BEGIN SOURCE MATERIAL
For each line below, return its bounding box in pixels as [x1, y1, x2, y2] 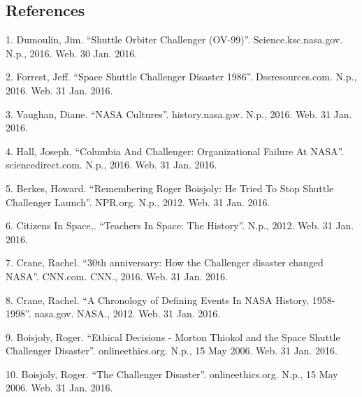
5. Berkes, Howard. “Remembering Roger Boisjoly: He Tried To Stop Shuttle [6, 180, 334, 195]
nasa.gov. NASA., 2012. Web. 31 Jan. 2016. [34, 306, 221, 321]
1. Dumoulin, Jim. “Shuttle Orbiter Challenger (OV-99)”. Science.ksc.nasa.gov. [6, 32, 343, 47]
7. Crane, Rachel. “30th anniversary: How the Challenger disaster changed [6, 255, 324, 270]
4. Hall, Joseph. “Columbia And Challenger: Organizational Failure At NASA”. [6, 143, 345, 158]
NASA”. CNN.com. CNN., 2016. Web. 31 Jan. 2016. [6, 268, 228, 283]
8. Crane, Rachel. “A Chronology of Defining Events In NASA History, [6, 292, 310, 307]
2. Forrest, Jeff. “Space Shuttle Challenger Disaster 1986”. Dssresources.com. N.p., [6, 69, 357, 84]
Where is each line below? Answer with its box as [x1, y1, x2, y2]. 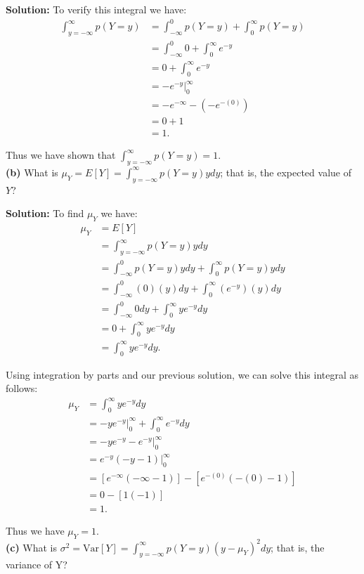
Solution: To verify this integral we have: [6, 2, 187, 16]
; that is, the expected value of [220, 164, 351, 179]
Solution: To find [6, 206, 84, 221]
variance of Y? [6, 557, 67, 572]
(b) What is [6, 164, 58, 179]
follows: [6, 381, 38, 396]
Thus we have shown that [6, 148, 116, 162]
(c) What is [6, 540, 58, 554]
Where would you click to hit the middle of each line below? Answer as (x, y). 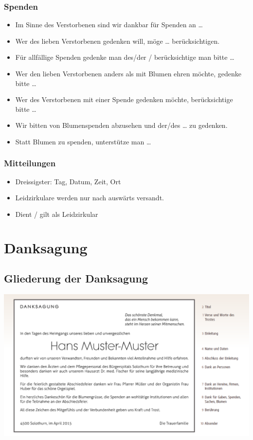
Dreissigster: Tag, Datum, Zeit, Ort (68, 181)
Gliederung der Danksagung (76, 278)
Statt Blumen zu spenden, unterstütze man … (83, 141)
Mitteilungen (30, 163)
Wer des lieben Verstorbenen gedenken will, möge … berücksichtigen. (117, 41)
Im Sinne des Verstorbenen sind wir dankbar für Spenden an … (109, 25)
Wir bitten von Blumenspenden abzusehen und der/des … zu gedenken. (121, 125)
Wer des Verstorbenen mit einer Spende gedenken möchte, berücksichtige (124, 99)
END SOURCE MATERIAL
Every line that contains "Rachel" should be copied out of the data.

_ANSWER SPACE_.
7. Crane, Rachel. “30th anniversary: How the Challenger disaster changed [6, 255, 324, 270]
8. Crane, Rachel. “A Chronology of Defining Events In NASA History, [6, 292, 310, 307]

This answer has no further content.